■ SUPPLIED MATERIAL ■
◆ ◆ ◆
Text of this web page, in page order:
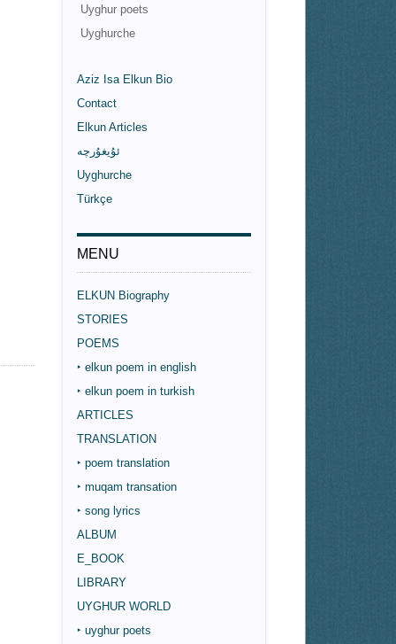
Uyghur poets
Uyghurche
Aziz Isa Elkun Bio
Contact
Elkun Articles
ئۇيغۇرچە
Uyghurche
Türkçe
MENU
ELKUN Biography
STORIES
POEMS
‣ elkun poem in english
‣ elkun poem in turkish
ARTICLES
TRANSLATION
‣ poem translation
‣ muqam transation
‣ song lyrics
ALBUM
E_BOOK
LIBRARY
UYGHUR WORLD
‣ uyghur poets
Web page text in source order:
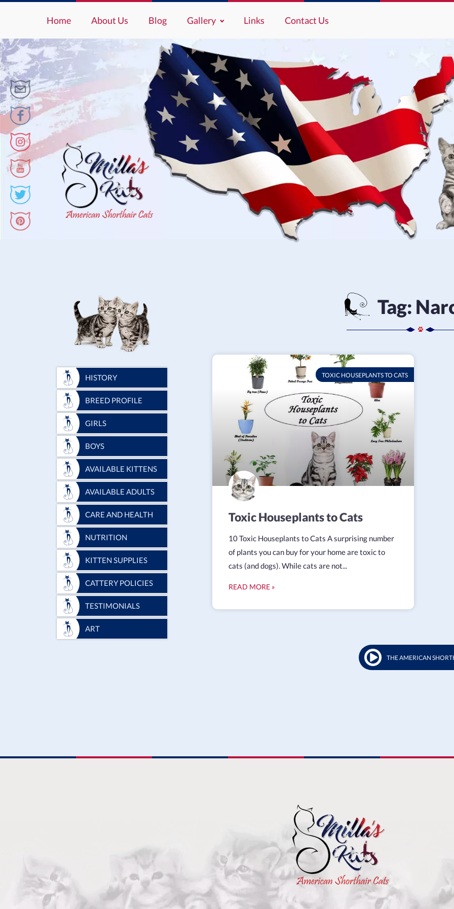
Home About Us Blog Gallery Links Contact Us
HISTORY
BREED PROFILE
GIRLS
BOYS
AVAILABLE KITTENS
AVAILABLE ADULTS
CARE AND HEALTH
NUTRITION
KITTEN SUPPLIES
CATTERY POLICIES
TESTIMONIALS
ART
Tag:
TOXIC HOUSEPLANTS TO CATS
Toxic Houseplants to Cats
10 Toxic Houseplants to Cats A surprising number
of plants you can buy for your home are toxic to
cats (and dogs). While cats are not...
READ MORE »
THE AMERICAN
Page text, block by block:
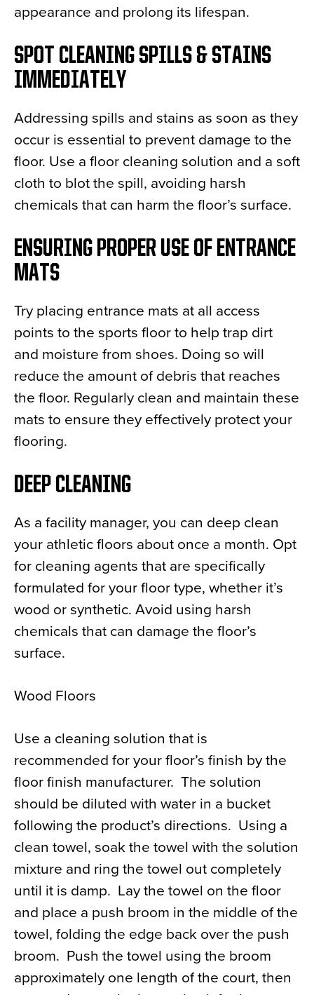
appearance and prolong its lifespan.
SPOT CLEANING SPILLS & STAINS
IMMEDIATELY
Addressing spills and stains as soon as they
occur is essential to prevent damage to the
floor. Use a floor cleaning solution and a soft
cloth to blot the spill, avoiding harsh
chemicals that can harm the floor’s surface.
ENSURING PROPER USE OF ENTRANCE
MATS
Try placing entrance mats at all access
points to the sports floor to help trap dirt
and moisture from shoes. Doing so will
reduce the amount of debris that reaches
the floor. Regularly clean and maintain these
mats to ensure they effectively protect your
flooring.
DEEP CLEANING
As a facility manager, you can deep clean
your athletic floors about once a month. Opt
for cleaning agents that are specifically
formulated for your floor type, whether it’s
wood or synthetic. Avoid using harsh
chemicals that can damage the floor’s
surface.
Wood Floors
Use a cleaning solution that is
recommended for your floor’s finish by the
floor finish manufacturer. The solution
should be diluted with water in a bucket
following the product’s directions. Using a
clean towel, soak the towel with the solution
mixture and ring the towel out completely
until it is damp. Lay the towel on the floor
and place a push broom in the middle of the
towel, folding the edge back over the push
broom. Push the towel using the broom
approximately one length of the court, then
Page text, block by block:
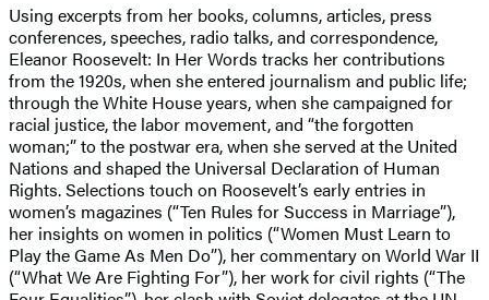
Using excerpts from her books, columns, articles, press
conferences, speeches, radio talks, and correspondence,
Eleanor Roosevelt: In Her Words tracks her contributions
from the 1920s, when she entered journalism and public life;
through the White House years, when she campaigned for
racial justice, the labor movement, and “the forgotten
woman;” to the postwar era, when she served at the United
Nations and shaped the Universal Declaration of Human
Rights. Selections touch on Roosevelt’s early entries in
women’s magazines (“Ten Rules for Success in Marriage”),
her insights on women in politics (“Women Must Learn to
Play the Game As Men Do”), her commentary on World War II
(“What We Are Fighting For”), her work for civil rights (“The
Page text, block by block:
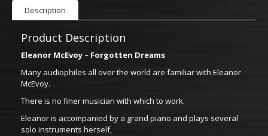
Description
Product Description
Eleanor McEvoy – Forgotten Dreams
Many audiophiles all over the world are familiar with Eleanor
McEvoy.
There is no finer musician with which to work.
Eleanor is accompanied by a grand piano and plays several
solo instruments herself,
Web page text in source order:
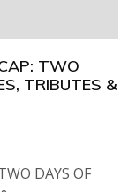
TWO
TRIBUTES &
DAYS OF
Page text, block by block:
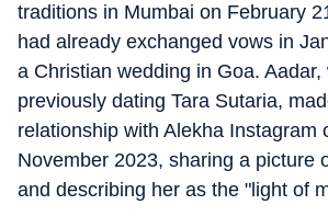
◆ ◆ ◆
■ WHAT YOU HAVE TO DO ■
Find the lines above holding the word "they" and show them.

■ ANSWER SECTION ■
Addressing spills and stains as soon as they
mats to ensure they effectively protect your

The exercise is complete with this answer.